A static analysis tool for C that checks code against the documented contracts of standard library and system calls, as described in Unix manpages.

example.c:4:5: ignored return of read(): unchecked return value of read()
example.c:9:5: warning: use of dangerous function gets()
example.c:12:5: warning: non-literal format string in printf()

What it checks

  • Unchecked return values -- read(), malloc(), fopen(), pthread_create(), and ~150 other functions whose manpages say the return value signals success or failure.
  • Dangerous functions -- gets(), strcpy(), sprintf(), strtok(), and others that are inherently unsafe.
  • Format string misuse -- non-literal format arguments to printf(), scanf(), snprintf(), etc.
  • malloc size mismatch -- malloc(sizeof(p)) where sizeof(*p) was likely intended.
  • Double close -- calling close() or fclose() twice on the same descriptor/handle.

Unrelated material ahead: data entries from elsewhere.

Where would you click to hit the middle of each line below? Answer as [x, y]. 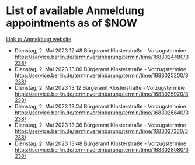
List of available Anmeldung [75, 11]
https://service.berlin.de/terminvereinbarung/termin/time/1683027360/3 [101, 131]
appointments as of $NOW [72, 23]
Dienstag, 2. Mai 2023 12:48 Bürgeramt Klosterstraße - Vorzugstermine [100, 50]
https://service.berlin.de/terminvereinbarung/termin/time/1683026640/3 [101, 113]
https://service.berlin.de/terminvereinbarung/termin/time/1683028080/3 [101, 149]
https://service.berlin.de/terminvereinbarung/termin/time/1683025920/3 [101, 94]
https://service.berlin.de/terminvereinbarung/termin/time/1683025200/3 [101, 75]
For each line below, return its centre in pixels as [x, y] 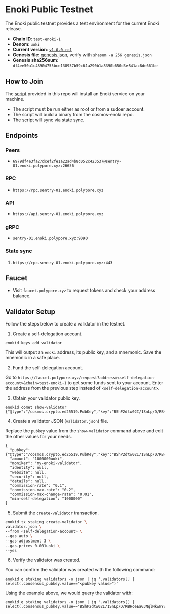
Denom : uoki [26, 44]
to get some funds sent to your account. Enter [115, 383]
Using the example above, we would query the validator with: [69, 593]
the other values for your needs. [39, 437]
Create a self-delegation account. [48, 334]
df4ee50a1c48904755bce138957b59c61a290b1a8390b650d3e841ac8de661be [85, 66]
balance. [22, 296]
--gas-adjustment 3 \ [28, 541]
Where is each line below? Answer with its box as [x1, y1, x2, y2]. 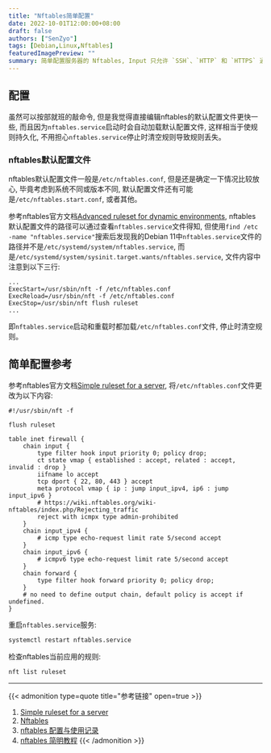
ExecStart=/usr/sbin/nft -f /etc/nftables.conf [8, 284, 172, 293]
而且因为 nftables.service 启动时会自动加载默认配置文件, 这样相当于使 [19, 122, 252, 132]
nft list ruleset [8, 667, 67, 675]
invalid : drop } [8, 463, 67, 471]
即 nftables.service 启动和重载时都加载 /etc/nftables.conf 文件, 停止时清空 [8, 321, 256, 331]
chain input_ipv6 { [23, 548, 89, 556]
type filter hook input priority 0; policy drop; [37, 449, 207, 457]
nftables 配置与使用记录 [19, 725, 99, 735]
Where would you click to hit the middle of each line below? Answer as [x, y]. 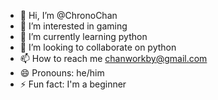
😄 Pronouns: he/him [62, 73]
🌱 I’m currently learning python [83, 36]
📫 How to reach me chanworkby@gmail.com [113, 58]
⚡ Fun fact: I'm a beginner [73, 84]
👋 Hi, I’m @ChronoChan [68, 15]
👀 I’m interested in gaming [73, 26]
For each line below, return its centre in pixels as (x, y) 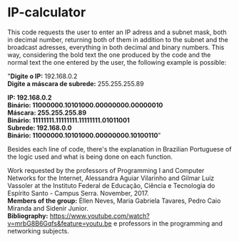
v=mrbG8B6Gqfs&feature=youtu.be (60, 223)
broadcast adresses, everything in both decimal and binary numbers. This (116, 47)
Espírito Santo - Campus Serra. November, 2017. (78, 193)
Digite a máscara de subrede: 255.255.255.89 (76, 83)
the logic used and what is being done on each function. (90, 157)
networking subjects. (38, 231)
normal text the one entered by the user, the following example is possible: (117, 62)
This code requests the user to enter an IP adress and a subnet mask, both (117, 32)
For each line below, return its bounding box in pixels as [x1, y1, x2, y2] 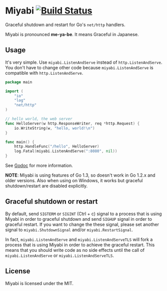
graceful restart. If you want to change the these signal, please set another [5, 221, 159, 227]
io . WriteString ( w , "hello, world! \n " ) [14, 125, 95, 130]
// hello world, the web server [5, 116, 72, 121]
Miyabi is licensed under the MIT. [5, 280, 74, 286]
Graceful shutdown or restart [5, 197, 98, 206]
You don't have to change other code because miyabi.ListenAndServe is [5, 64, 153, 70]
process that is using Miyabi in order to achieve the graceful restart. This [5, 241, 155, 248]
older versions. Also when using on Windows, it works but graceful [5, 178, 143, 183]

When connected to specdb (a database of parsed manpages), the analyzer automatically extends its coverage to any function that has a documented RETURN VALUE section -- over 2500 additional functions without maintaining a hand-written list.

Project structure

mancheck/
  analyzer/       C analyzer (tree-sitter based)
  specdb/         Manpage contract database + builder
  mc_tests/       Integration and golden tests (73 assertions)
  vendor/         Vendored tree-sitter runtime and C grammar
  Makefile        Top-level build

Requirements

  • Linux or macOS (POSIX)
  • C11 compiler (gcc or clang)
  • make
  • libsqlite3 development headers (libsqlite3-dev / sqlite3-dev)
  • sqlite3 CLI (for tests)
  • Manpages installed (for populating specdb)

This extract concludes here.